SEMARANG,TOMBAK RAKYAT.COM–Menanggapi rentetan Operasi Tangkap Tangan (OTT) yang menjerat tiga bupati di Jawa Tengah pada awal tahun 2026, Komisi Pemberantasan
Korupsi (KPK) mengambil langkah tegas dengan memperkuat koordinasi pencegahan di wilayah tersebut.
Dalam sebuah kegiatan yang berlangsung di Gradhika Bhakti Praja Kantor Gubernur jateng, Senin (30/3/2026).
Wakil Ketua KPK Fitroh Nurcahyanto hadir langsung bersama Gubernur Jawa Tengah Ahmad Luthfi dan Wakil Gubernur Taj Yasin Maimoen.
Pertemuan ini difokuskan pada penandatanganan pakta integritas antikorupsi oleh seluruh kepala daerah di Jawa Tengah.

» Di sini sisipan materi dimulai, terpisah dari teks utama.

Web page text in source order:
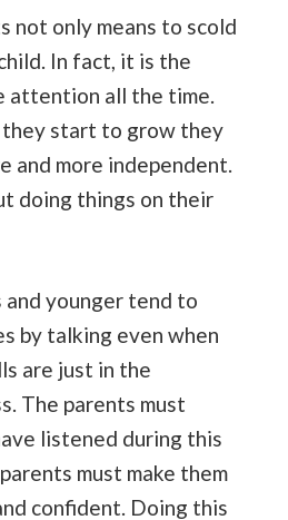
not only means to scold
In fact, it is the
attention all the time.
they start to grow they
and more independent.
doing things on their
and younger tend to
by talking even when
are just in the
The parents must
listened during this
must make them
confident. Doing this
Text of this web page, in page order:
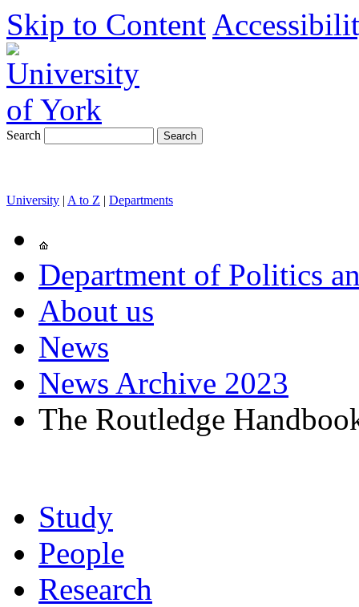
Skip to Content
Search
University | A to Z | Departments
Department of Politics
About us
News
News Archive 2023
The Routledge
Study
People
Research
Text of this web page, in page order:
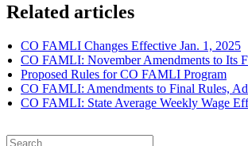
Related articles
CO FAMLI Changes Effective Jan. 1, 2025
CO FAMLI: November Amendments to Its
Proposed Rules for CO FAMLI Program
CO FAMLI: Amendments to Final Rules,
CO FAMLI: State Average Weekly Wage
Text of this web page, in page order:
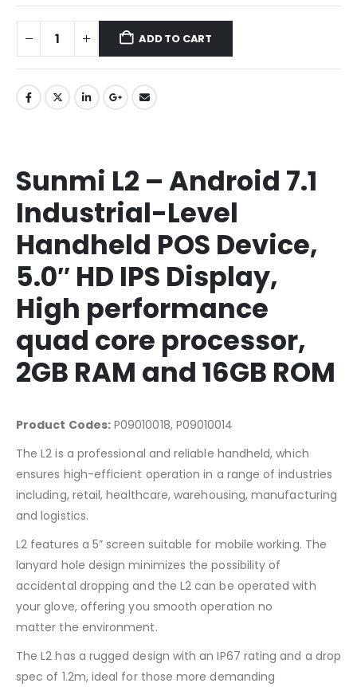
ADD TO CART
Sunmi L2 – Android 7.1
Industrial-Level
Handheld POS Device,
5.0″ HD IPS Display,
High performance
quad core processor,
2GB RAM and 16GB ROM
Product Codes:P09010018, P09010014
The L2 is a professional and reliable handheld, which
ensures high-efficient operation in a range of industries
including, retail, healthcare, warehousing, manufacturing
and logistics.
L2 features a 5” screen suitable for mobile working. The
lanyard hole design minimizes the possibility of
accidental dropping and the L2 can be operated with
your glove, offering you smooth operation no
matter the environment.
The L2 has a rugged design with an IP67 rating and a drop
spec of 1.2m, ideal for those more demanding
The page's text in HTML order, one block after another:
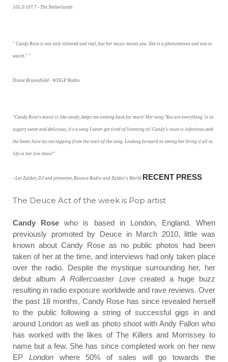
105.3/107.7 - The Netherlands
" Candy Rose is not only talented and real, but her music moves you. She is a phenomenon and one to
watch." "
Diane Broomfield - WDGP Radio
"Candy Rose's music is like candy, keeps me coming back for more! Her song 'You are everything' is so
sugary sweet and delicious, it's a song I never get tired of listening to! Candy's voice is infectious and
the beats have my toe tapping from the start of the song. Looking forward to seeing her bring it all to
life in her live show!"
- Les Zaldor, DJ and presenter, Bounce Radio and Zaldor's World RECENT PRESS
The Deuce Act of the week is Pop artist
Candy Rosewho is based in London, England.
When
previously promoted by Deuce in March 2010, little was
known about Candy Rose as no public photos had been
taken of her at the time, and interviews had only taken place
over the radio. Despite the mystique surrounding her, her
debut albumA Rollercoaster Lovecreated a huge buzz
resulting in radio exposure worldwide and rave reviews. Over
the past 18 months, Candy Rose has since revealed herself
to the public following a string of successful gigs in and
around London as well as photo shoot with Andy Fallon who
has worked with the likes of The Killers and Morrissey to
name but a few. She has since completed work on her new
EP Londonwhere 50% of sales will go towards the
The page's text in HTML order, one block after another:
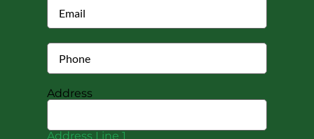
Address
Address Line 1
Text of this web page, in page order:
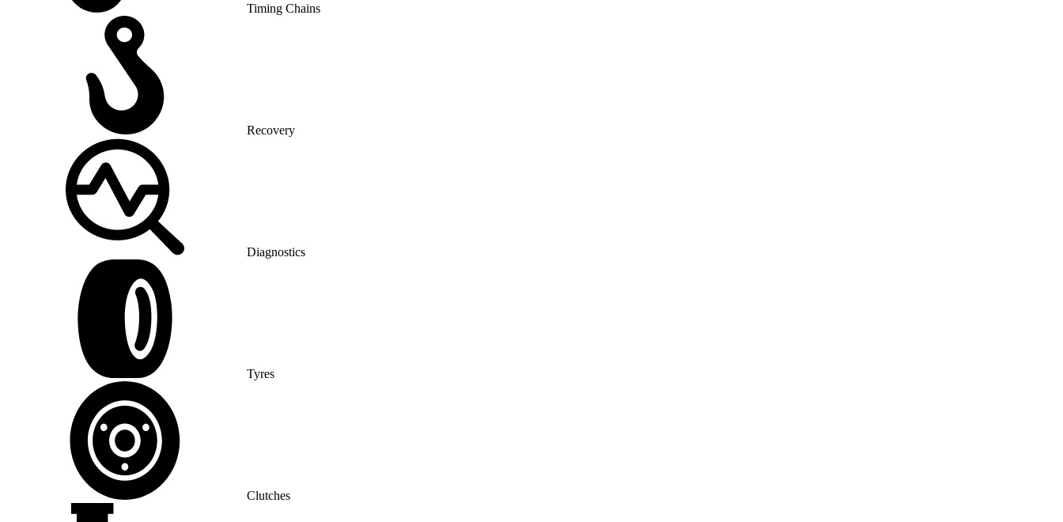
Timing Chains
Recovery
Diagnostics
Tyres
Clutches
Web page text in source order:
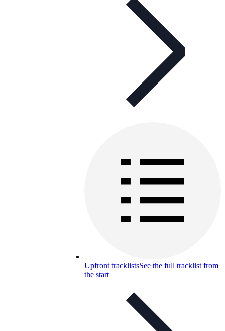
Upfront tracklistsSee the full tracklist from
the start
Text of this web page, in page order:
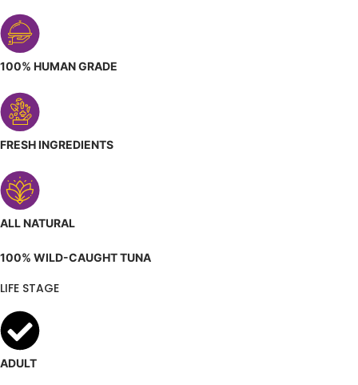
100% HUMAN GRADE
FRESH INGREDIENTS
ALL NATURAL
100% WILD-CAUGHT TUNA
LIFE STAGE
ADULT
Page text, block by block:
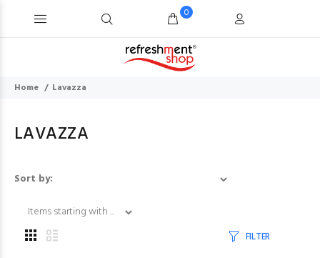
0
Home Lavazza
LAVAZZA
Sort by:
FILTER

Fitroh Nurcahyanto mengungkapkan bahwa inisiatif kegiatan ini justru datang dari Gubernur Ahmad Luthfi sebagai respons cepat atas kasus hukum yang menimpa sejumlah kepala daerah di wilayahnya, termasuk dugaan kasus di Cilacap, Pati, dan Pekalongan.

“Tujuannya adalah untuk mengingatkan kembali agar tidak ada lagi tindakan korupsi.
Kegiatan penindakan di Jawa Tengah akhir-akhir ini cukup banyak, karena itu sinergi pencegahan harus lebih masif dilakukan,” ujar Fitroh dalam sesi taklimat media.
Senada dengan hal tersebut, Gubernur Ahmad Luthfi mengumpulkan seluruh Bupati, Wali Kota, hingga pimpinan DPRD se-Jawa Tengah untuk menegaskan komitmen bersama dalam menciptakan pemerintahan yang bersih.
Langkah ini diharapkan menjadi “alarm keras” bagi para pejabat publik agar menjauhi perilaku koruptif, terutama dalam tata kelola anggaran daerah.
Meski fokus pada pencegahan, KPK menegaskan akan tetap melakukan pemantauan ketat di seluruh wilayah untuk
memastikan integritas tetap terjaga di lingkungan Pemerintah Provinsi Jawa Tengah.